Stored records
____
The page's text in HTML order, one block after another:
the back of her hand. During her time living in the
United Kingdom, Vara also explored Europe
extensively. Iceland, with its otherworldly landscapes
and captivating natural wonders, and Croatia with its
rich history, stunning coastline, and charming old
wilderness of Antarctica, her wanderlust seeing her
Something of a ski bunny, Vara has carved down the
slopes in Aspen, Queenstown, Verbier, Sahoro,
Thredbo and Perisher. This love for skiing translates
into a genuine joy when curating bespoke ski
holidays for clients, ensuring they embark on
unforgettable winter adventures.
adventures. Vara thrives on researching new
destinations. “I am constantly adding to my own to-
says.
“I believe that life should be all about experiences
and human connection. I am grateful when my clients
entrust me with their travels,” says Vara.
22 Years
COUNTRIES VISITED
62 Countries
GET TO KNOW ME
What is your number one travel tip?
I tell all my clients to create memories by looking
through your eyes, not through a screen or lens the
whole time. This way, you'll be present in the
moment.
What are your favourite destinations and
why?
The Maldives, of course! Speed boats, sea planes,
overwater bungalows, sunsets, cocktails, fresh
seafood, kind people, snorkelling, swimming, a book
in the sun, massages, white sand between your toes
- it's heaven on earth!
____
# [What needs to be done]
Please write out exactly the line containing "wilderness of Antarctica, her" and every line after it through the end of the records, nothing more.

# [Result for this task]
wilderness of Antarctica, her wanderlust seeing her
Something of a ski bunny, Vara has carved down the
slopes in Aspen, Queenstown, Verbier, Sahoro,
Thredbo and Perisher. This love for skiing translates
into a genuine joy when curating bespoke ski
holidays for clients, ensuring they embark on
unforgettable winter adventures.
adventures. Vara thrives on researching new
destinations. “I am constantly adding to my own to-
says.
“I believe that life should be all about experiences
and human connection. I am grateful when my clients
entrust me with their travels,” says Vara.
22 Years
COUNTRIES VISITED
62 Countries
GET TO KNOW ME
What is your number one travel tip?
I tell all my clients to create memories by looking
through your eyes, not through a screen or lens the
whole time. This way, you'll be present in the
moment.
What are your favourite destinations and
why?
The Maldives, of course! Speed boats, sea planes,
overwater bungalows, sunsets, cocktails, fresh
seafood, kind people, snorkelling, swimming, a book
in the sun, massages, white sand between your toes
- it's heaven on earth!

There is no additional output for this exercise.